Various governments in India, except for the Vajpayee administration, have fallen short of goals to privatise public sector undertakings and such moves have always been under the lens of government agencies. Will India’s Finance Minister bite the bullet and take a leaf from Dr Manmohan Singh’s 1991 book?
India’s Union budget for the financial year 2021-22, which runs from April 1 to March 31, to be presented on February 1 by Finance Minister Nirmala Sitharaman, is expected to go big on the divestment of stake in public sector undertakings (PSUs), a label for government-owned enterprises. It’s an exercise successive Indian governments, irrespective of the party, have been both wary of and ambitious about but largely failed in through the years.
It’s important to understand why proceeds from dilution of government’s stake in various PSUs over the last two decades or so have been short of targets before we discuss why this year’s budget could be the big bang on divestments. The genesis of this is in the country’s divisive politics.India, where social divides of several hues still run deep and disguised unemployment is rampant, PSUs have long been seen as an equal-opportunity job provider. The ‘Temples of Modern India’ set up large steel and power plants in backward areas and provided employment to millions of people, in a bid to alleviate poverty and deliver social justice.
Those companies also came at a time, mostly in the 1960s and 70s, when private capital formation was minimal. Scientific and technical know-how lay with the Western nations and India was dependent on them. All of it was also in line with the socialistic vision and philosophy of India’s first Prime Minister, the late Jawahar Lal Nehru, and subsequently his daughter, the late PM Indira Gandhi. Private businessmen were frowned upon those days, which, unfortunately, became the DNA of successive governments.
As the country began to unshackle its economy with the 1991 reforms, expectations were that its PSUs, many of which by then had come to be dens of militant unions and lethargic bureaucracy, would be got rid of. But governments, sensitive to social backlash and afraid of being seen as pro-capital and crony capitalism, went slow. A private enterprise isn’t bound by PSUs’ norms, where the latter has to defer to affirmative action and other corporate social responsibilities (CSR).Barring the Atal Bihari Vajpayee dispensation (1999-2004), which managed to privatise a few government-owned companies — namely Videsh Sanchar Nigam Limited (now known as Tata Communications Limited), Bharat Aluminium Company Limited (Balco), Indian Petrochemicals Corporation Limited (IPCL), Hindustan Zinc Ltd, CMC Ltd, Jessop & Co Ltd — all other governments, including the current Narendra Modi administration, have so far chosen the politically sound route of divestment to reduce their stake in the companies and raise resources.

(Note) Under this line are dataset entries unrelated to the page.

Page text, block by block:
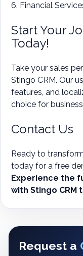
6. Financial
Start Your
Today!
Take your sales
Stingo CRM. Our
features, and
choice for
Contact Us
Ready to
today for a free
Experience the
with Stingo CRM
Request a
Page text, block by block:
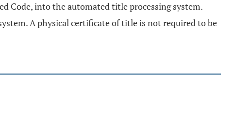
Code, into the automated title processing system.
A physical certificate of title is not required to be
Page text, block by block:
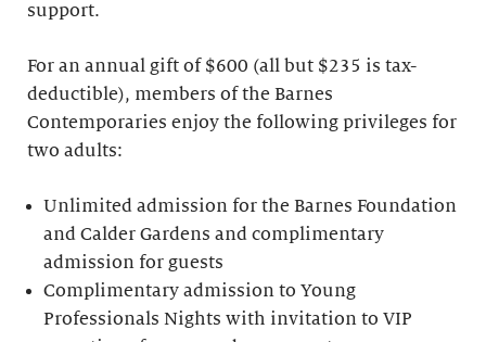
support.
For an annual gift of $600 (all but $235 is tax-
deductible), members of the Barnes
Contemporaries enjoy the following privileges for
two adults:
Unlimited admission for the Barnes Foundation
and Calder Gardens and complimentary
admission for guests
Complimentary admission to Young
Professionals Nights with invitation to VIP
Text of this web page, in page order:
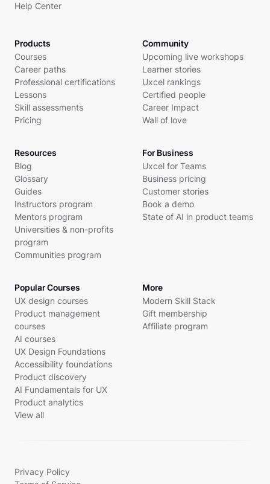
Help Center
Products
Courses
Career paths
Professional certifications
Lessons
Skill assessments
Pricing
Community
Upcoming live workshops
Learner stories
Uxcel rankings
Certified people
Career Impact
Wall of love
Resources
Blog
Glossary
Guides
Instructors program
Mentors program
Universities & non-profits
program
Communities program
For Business
Uxcel for Teams
Business pricing
Customer stories
Book a demo
State of AI in product teams
Popular Courses
UX design courses
Product management
courses
AI courses
UX Design Foundations
Accessibility foundations
Product discovery
AI Fundamentals for UX
Product analytics
View all
More
Modern Skill Stack
Gift membership
Affiliate program
Privacy Policy
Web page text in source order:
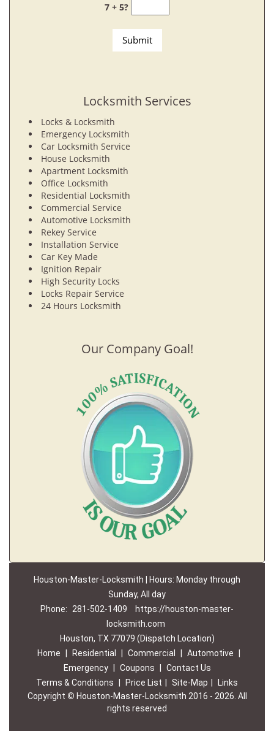
7 + 5?
Locksmith Services
Locks & Locksmith
Emergency Locksmith
Car Locksmith Service
House Locksmith
Apartment Locksmith
Office Locksmith
Residential Locksmith
Commercial Service
Automotive Locksmith
Rekey Service
Installation Service
Car Key Made
Ignition Repair
High Security Locks
Locks Repair Service
24 Hours Locksmith
Our Company Goal!
Houston-Master-Locksmith | Hours: Monday through
Sunday, All day
Phone:
281-502-1409
https://houston-master-
locksmith.com
Houston, TX 77079 (Dispatch Location)
Home
Residential Commercial Automotive
Emergency
Coupons
Contact Us
Terms & Conditions
Price List Site-Map
Links
Copyright © Houston-Master-Locksmith 2016 - 2026. All
rights reserved
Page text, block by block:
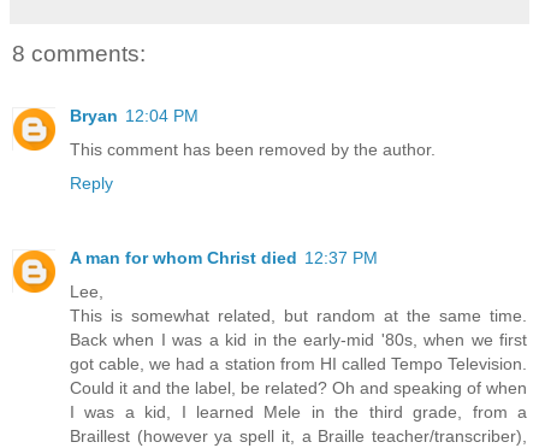
8 comments:
Bryan 12:04 PM
This comment has been removed by the author.
Reply
A man for whom Christ died 12:37 PM
Lee,
This is somewhat related, but random at the same time.
Back when I was a kid in the early-mid '80s, when we first
got cable, we had a station from HI called Tempo Television.
Could it and the label, be related? Oh and speaking of when
I was a kid, I learned Mele in the third grade, from a
Braillest (however ya spell it, a Braille teacher/transcriber),
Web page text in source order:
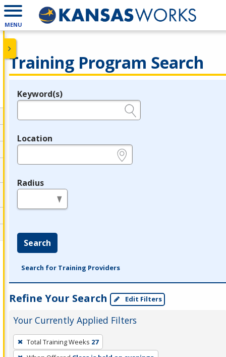
MENU
Training Program Search
Legend
Keyword(s)
Location
Radius
Search
Search for Training Providers
Refine Your Search Edit Filters
Your Currently Applied Filters
To
remove
Total Training Weeks 27

There are many reasons behind it. One, it allows the government to reduce its stake to fund the fiscal deficit while ensuring it retains more than 51 per cent stake in the company. This way, it raises resources while retaining control over the enterprise. Secondly, the government’s stake, to the extent it is sold, goes into the hands of various financial institutions as well as the general public without inviting any allegation of selling the family silver to a capitalist.

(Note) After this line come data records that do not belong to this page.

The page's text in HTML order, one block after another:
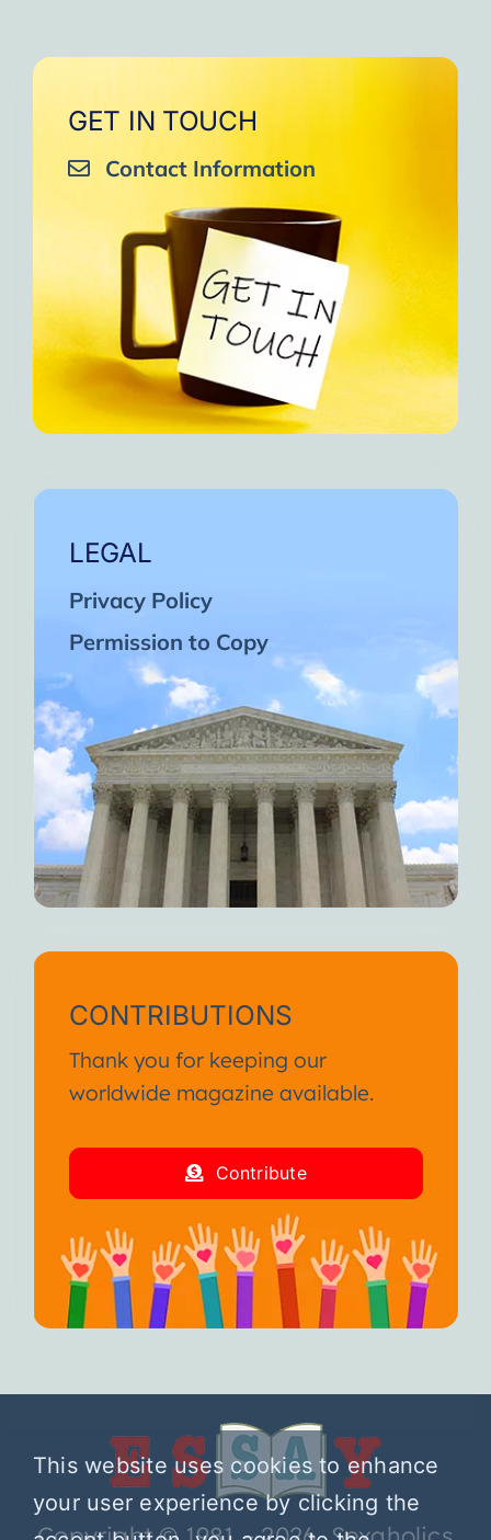
GET IN TOUCH
Contact Information
LEGAL
Privacy Policy
Permission to Copy
CONTRIBUTIONS
Thank you for keeping our
worldwide magazine available.
Contribute
This website uses cookies to enhance
your user experience by clicking the
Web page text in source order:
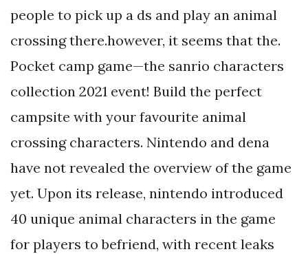
people to pick up a ds and play an animal
crossing there.however, it seems that the.
Pocket camp game—the sanrio characters
collection 2021 event! Build the perfect
campsite with your favourite animal
crossing characters. Nintendo and dena
have not revealed the overview of the game
yet. Upon its release, nintendo introduced
40 unique animal characters in the game
for players to befriend, with recent leaks

Parliamentary elections in India take place once every five years while a state or a union territory (UT) goes to polls every now and then.
PSUs often employ locals and can sometimes be the only employer in an area. A government withdrawing from it is also bad optics that political parties would stay away from. India has 28 states that also go to the polls every five years. So do some union territories like Delhi and Puducherry.While the share of the private sector in the economy has risen since the days of liberalisation, the market capitalisation of the government-owned enterprises has eroded, or mostly, has been an under-performer. One just has to look at Bharat Heavy Electricals Ltd, NTPC Ltd, and Mahanagar Telephone Nigam Ltd (MTNL) and get a sense of the massive erosion of shareholder value. Of course, there can be exceptions like the 2019 bumper initial public offering (IPO) of Indian Railway Catering and Tourism Corporation (IRCTC), an Indian railways’ subsidiary, but that’s a monopoly, and exceptions are bound to exist.Of course, the business realities count too. The world is moving away from coal-based plants, the mainstay of Bharat Heavy Electricals Limited’s (BHEL) business that makes equipment to generate thermal power. Similarly, MTNL or the unlisted Bharat Sanchar Nigam Limited (BSNL) has lost out due to older technology and nimbler private sector rivals.Not just the public, the government is a loser as well because the value of its shares has eroded.

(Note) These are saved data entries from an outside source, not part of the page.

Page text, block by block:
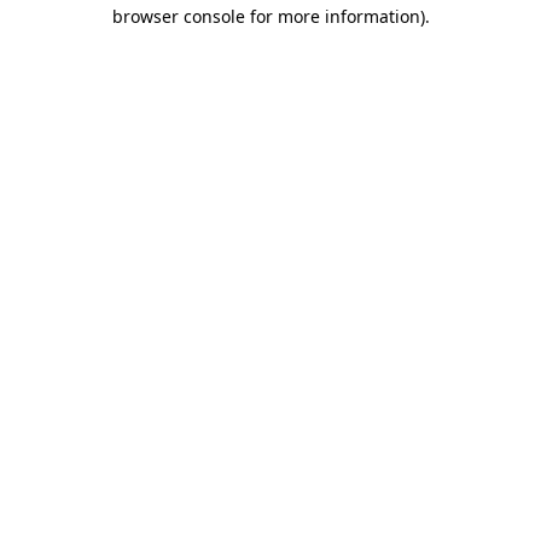
browser console for more information).
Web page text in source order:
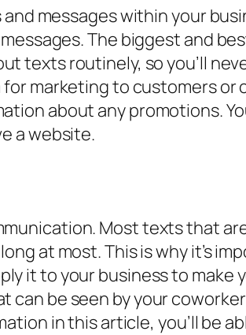
messages within your
The biggest and
texts routinely, so you’ll
marketing to customers
about any promotions.
a website.
Most texts that
at most. This is why it’s
it to your business to make
can be seen by your
in this article, you’ll be
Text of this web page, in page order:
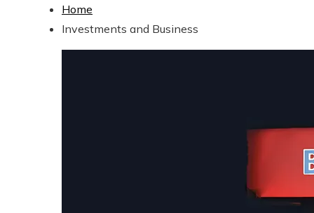
Home
Investments and Business

That has left the government with fewer options. Indian markets, mirroring those in the rest of the world, have developed over the last two decades. There are enough quality companies for investors.
There is no attraction to buy government-owned companies. Investors also realise that the government’s dilution of its stake isn’t tantamount to a more efficient enterprise, which would otherwise be expected to be more accountable to the demands of the capital market.While there has been much debate on how the mop-ups from the sale of stakes should be used, the sums garnered have so far gone into funding the large fiscal deficits that Indian governments have run up all these years to fund their populist welfare schemes.So how could this year’s budget be a big bang? The government is likely to push for both outright privatisation and divestment, which in the latter case, translates to a stake sale in its companies through IPOs and offer for sale of its already-listed enterprises.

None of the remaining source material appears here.